Recently, preclinical studies have demonstrated that angiogenic growth factors such as vascular endothelial growth factor (VEGF), fibroblast growth factor (FGF), and hepatocyte growth factor (HGF) can stimulate the development of collateral arteries in an animal brain ischemia model (Harrigan M R, Ennis S R, Masada T, Keep R. F., Neurosurgery. 2002; 50:589-98; Lyons M K, Anderson R E, Meyer F B., Brain Res. 1991; 558:315-20.; and Yoshimura S, et al., Hypertension. 2002; 39:1028-34.), a concept called therapeutic angiogenesis. The efficacy of therapeutic angiogenesis using gene transfer of angiogenic growth factors has been reported in human patients with critical limb ischemia or myocardial infarction (Baumgartner I, et al., circulation. 1998; 97:1114-23.; Losordo D W, et al., Circulation. 1998; 98:2800-4.; Symes J F, et al., Ann Thorac Surg. 1999; 68:830-6; discussion 836-7.; and Rosengart T K, et al., Circulation. 1999; 100:468-74.). Accordingly, possible therapeutic angiogenesis should be possible for the treatment of patients with cerebral ischemia, if safe and effective gene transfer methods were developed for human treatment. From this viewpoint, the current gene transfer techniques are not ideal. Gene transfer to the central nervous system (CNS) can be achieved by using various viral vectors including adeno-associated virus (AAV) (Fan D, et al., Neurosci Lett. 1998; 248:61-4), retrovirus (Franceschini I A, et al., J Neurosci Res. 2001; 65:208-19), adenovirus (Miyaguchi K, Maeda Y, Collin C, Sihag R K., Brain Res Bull. 2000; 51:195-202.) and herpes simplex virus 1 (Johnson P A, Yoshida K, Gage F H, Friedmann T., Brain Res Mol Brain Res. 1992; 12:95-102.). These vector systems have advantages and disadvantages for human gene therapy. Although these methods are efficient for in vivo gene transfer into CNS, numerous problems such as safety and production are yet to be resolved toward human gene therapy.

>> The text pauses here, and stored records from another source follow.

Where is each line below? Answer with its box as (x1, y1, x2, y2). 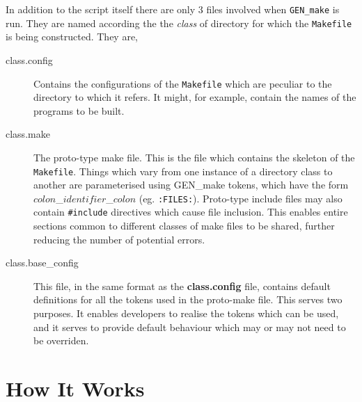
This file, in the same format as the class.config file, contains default (33, 278, 331, 293)
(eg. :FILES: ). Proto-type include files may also (139, 191, 343, 205)
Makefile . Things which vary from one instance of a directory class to (33, 163, 333, 178)
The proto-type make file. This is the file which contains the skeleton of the (33, 150, 355, 164)
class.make (6, 127, 50, 141)
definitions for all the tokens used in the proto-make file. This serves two (33, 292, 343, 307)
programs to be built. (33, 103, 125, 118)
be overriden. (33, 333, 89, 348)
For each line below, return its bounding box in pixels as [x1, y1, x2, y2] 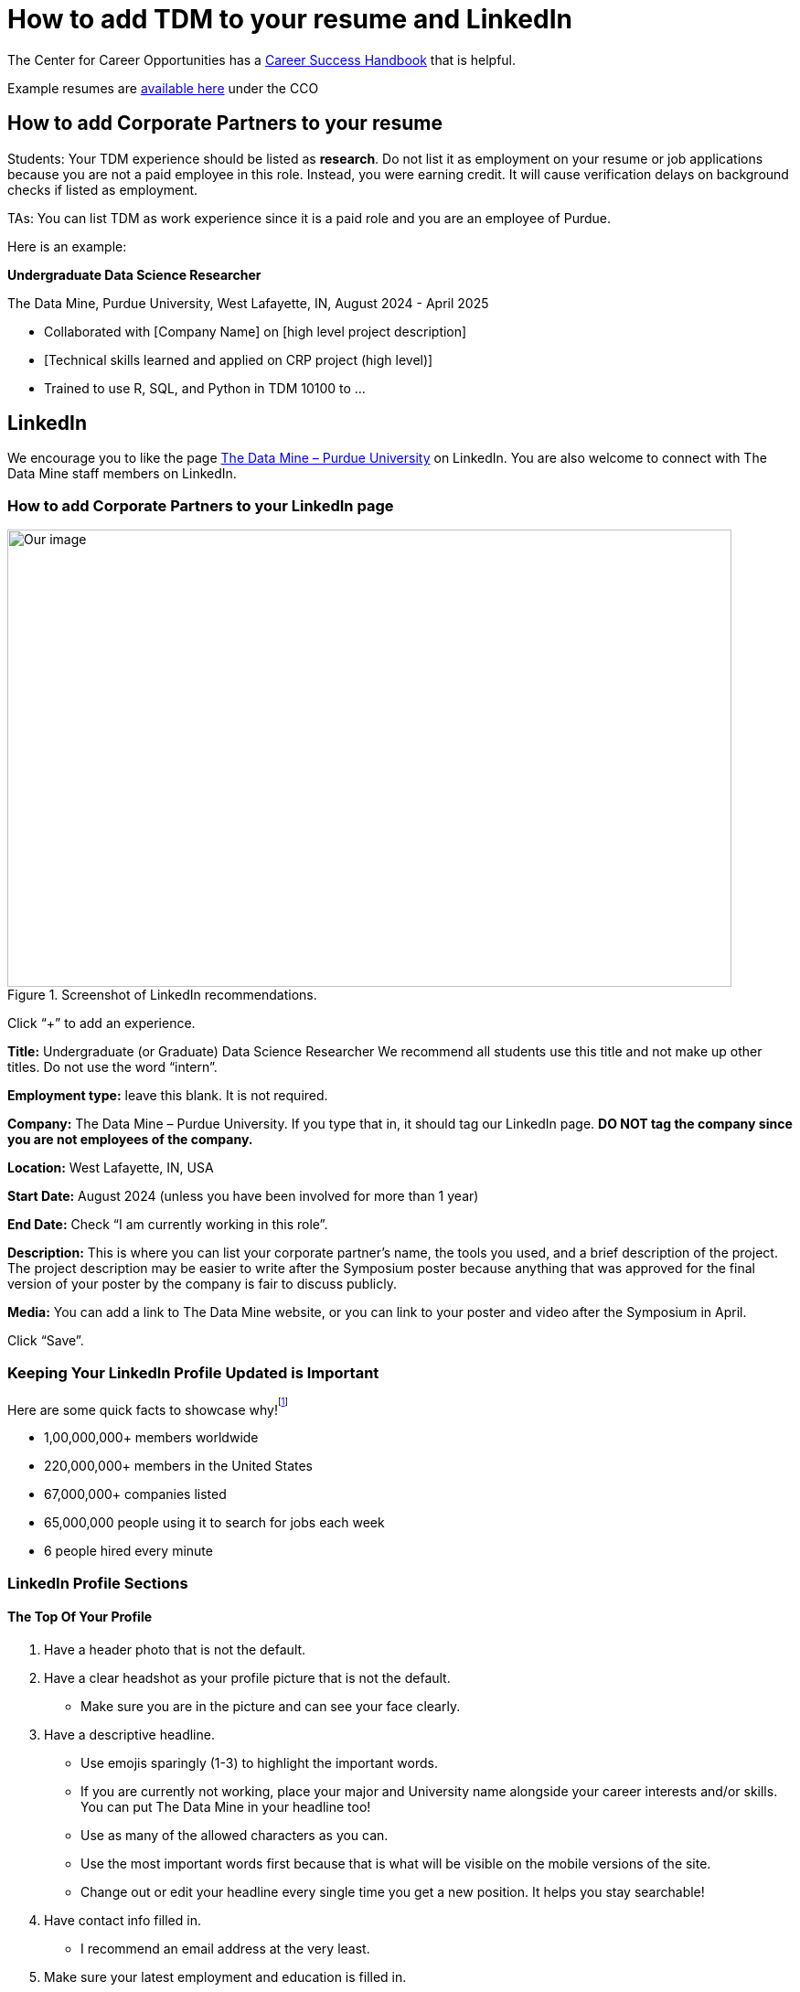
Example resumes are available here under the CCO [7, 80, 319, 96]
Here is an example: [7, 238, 127, 254]
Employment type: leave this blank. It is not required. [7, 1087, 328, 1104]
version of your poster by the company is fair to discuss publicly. [7, 1276, 397, 1292]
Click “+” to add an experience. [7, 1015, 196, 1032]
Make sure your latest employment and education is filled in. [44, 1969, 407, 1986]
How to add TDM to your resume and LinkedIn [7, 4, 572, 35]
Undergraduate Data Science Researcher [7, 266, 261, 283]

In order to solve these problems, we have developed and used HVJ (Hemagglutinating Virus of Japan =Sendai virus) envelope vector, which is a novel non-viral vector system, as mentioned above. This vector system was developed based on HVJ-based gene transfer of the first generation using a viral envelope and liposome (Yamada K, et al., Am J Physiol. 1996; 271:R1212-20; Kaneda Y, et al., Exp Cell Res. 1987; 173:56-69.) (HVJ liposome methods). The first generation HVJ vector has great potential with regards to transfection to the CNS of rat and primate (Yamada K. et al. ibid; Hagihara Y. et al., Gene Ther. 2000; 7:759-63.). However, there are some deficiencies in that it requires complicated procedure to prepare the vector, and has difficulties in its storage. A HVJ-envelope (HVJ-E) vector, a novel non-viral vector system, merely uses an envelope of HVJ for transfer of a foreign gene.